Мы с ужасом замерли над ним, и казалось, что вся долина тоже умолкла. А он с нечеловеческой силой колотил всем своим телом по дерну, рвал его, и маленькие комочки чернозема прыгали вокруг него, как майские жуки.
— Накатило! — пронзительно крикнула пани Мальвина. — В него дух вселился! Люди, это священный танец!
И она рухнула на колени, а вслед за нею и все остальные.
— затянула Мальвина единственную их песнь, монотонную жалобу, горестный гимн.
А он извивался перед ними, вспахивая головой землю, губы у него окрасились в черно-алый цвет, как будто он наелся вишен.

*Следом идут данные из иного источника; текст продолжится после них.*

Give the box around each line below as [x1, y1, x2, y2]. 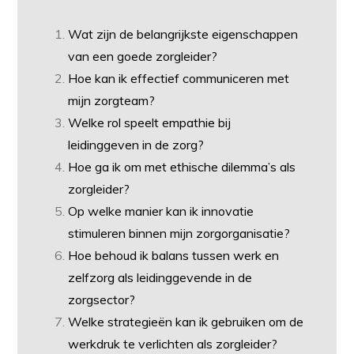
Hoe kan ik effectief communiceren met [68, 70, 290, 87]
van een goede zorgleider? [68, 48, 218, 65]
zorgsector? [68, 292, 136, 308]
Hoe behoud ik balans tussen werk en [68, 247, 280, 264]
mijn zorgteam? [68, 92, 156, 109]
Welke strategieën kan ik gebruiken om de [68, 314, 304, 330]
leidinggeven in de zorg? [68, 137, 205, 153]
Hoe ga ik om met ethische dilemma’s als [68, 159, 296, 175]
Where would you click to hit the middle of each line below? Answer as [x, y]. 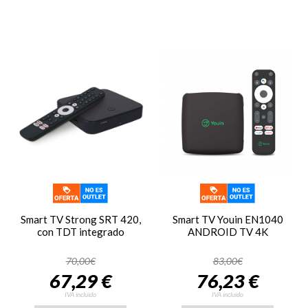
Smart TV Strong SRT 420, [80, 220]
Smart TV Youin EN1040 [228, 220]
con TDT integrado [80, 232]
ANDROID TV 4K [228, 232]
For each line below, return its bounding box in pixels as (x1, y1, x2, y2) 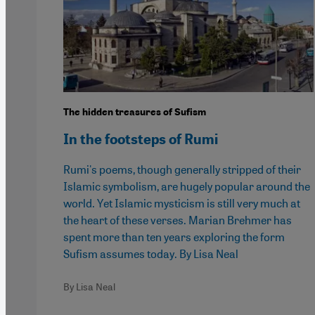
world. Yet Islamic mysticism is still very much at (63, 195, 300, 211)
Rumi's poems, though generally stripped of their (63, 162, 301, 177)
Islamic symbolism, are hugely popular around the (63, 179, 310, 194)
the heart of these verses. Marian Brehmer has (63, 212, 292, 228)
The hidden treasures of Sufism (63, 106, 206, 119)
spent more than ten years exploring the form (63, 229, 285, 245)
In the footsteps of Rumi (63, 131, 218, 148)
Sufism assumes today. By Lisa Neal (63, 246, 238, 262)
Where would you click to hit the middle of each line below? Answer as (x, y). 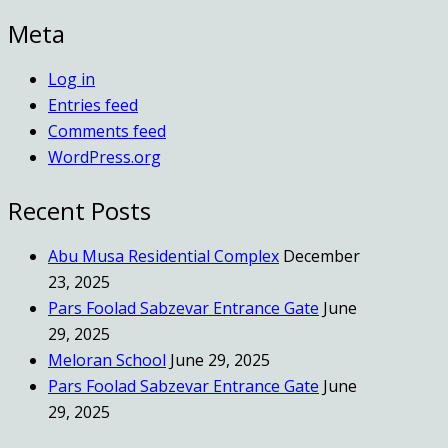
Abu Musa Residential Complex (163, 255)
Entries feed (93, 104)
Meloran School (107, 359)
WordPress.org (104, 156)
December (321, 255)
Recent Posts (79, 210)
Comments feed (107, 130)
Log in (71, 78)

Я бросился к нему, они мне не помешали, полагая, что я хочу воздать почести святому. Но когда я примял коленями его деревянные руки, напоминавшие теперь лопасти мельничного колеса, когда я воткнул между ощеренными зубами железную пряжку от пояса, пани Мальвина истерически схватила меня за плащ и потянула с невероятной силой. Но я вцепился в больного, придавил его всей своей тяжестью и уже чувствовал, что он слабеет подо мной, затихает.
— Не троньте! — вопила пани Мальвина. — Нельзя! Он святой!
— Он больной. Просто больной, — сказал я, не поднимая головы.
— Пусти! Вон, гадина! Это воля божья!
— Он задушил святого, — неожиданно сказал Харап, когда я, стараясь не шевелиться, всем своим телом прикрыл Юзефа Царя.
Двигаясь медленно, как пловец во сне, из толпы выбрался Ромусь и остановился у моей головы. Я видел перед самым своим носом его растоптанные резиновые тапочки, блестевшие от сырости. Он несколько раз судорожно сплюнул.
— Это из-за него, — протянул он. — Он виноват.
И ударил меня ногой в висок. Тапочки его внезапно почернели, я поднял руку, чтобы ощупать глаза, которых я больше не чувствовал, и тогда Юзеф Царь снова дернулся подо мной и, высвободившись, возобновил свою пляску.
— Ожил! — крикнула пани Мальвина.
Она потянула меня за воротник, я упал на спину, все кинулись ко мне, пинали меня, били, рвали одежду. В какие-то доли секунд я видел над собой потемневшее небо, злые, судорожно искаженные лица. Потом я на мгновение пришел в себя и услышал, как рядом топтали и давили кого-то другого. Мелькнула пронзительно белая кожа, иссеченная ребрами.
Я пытался приподняться на руках, но нога в забрызганном грязью сапоге наступила на мой живот. Я снова упал и увидел над собой лицо партизана и его трясущиеся губы.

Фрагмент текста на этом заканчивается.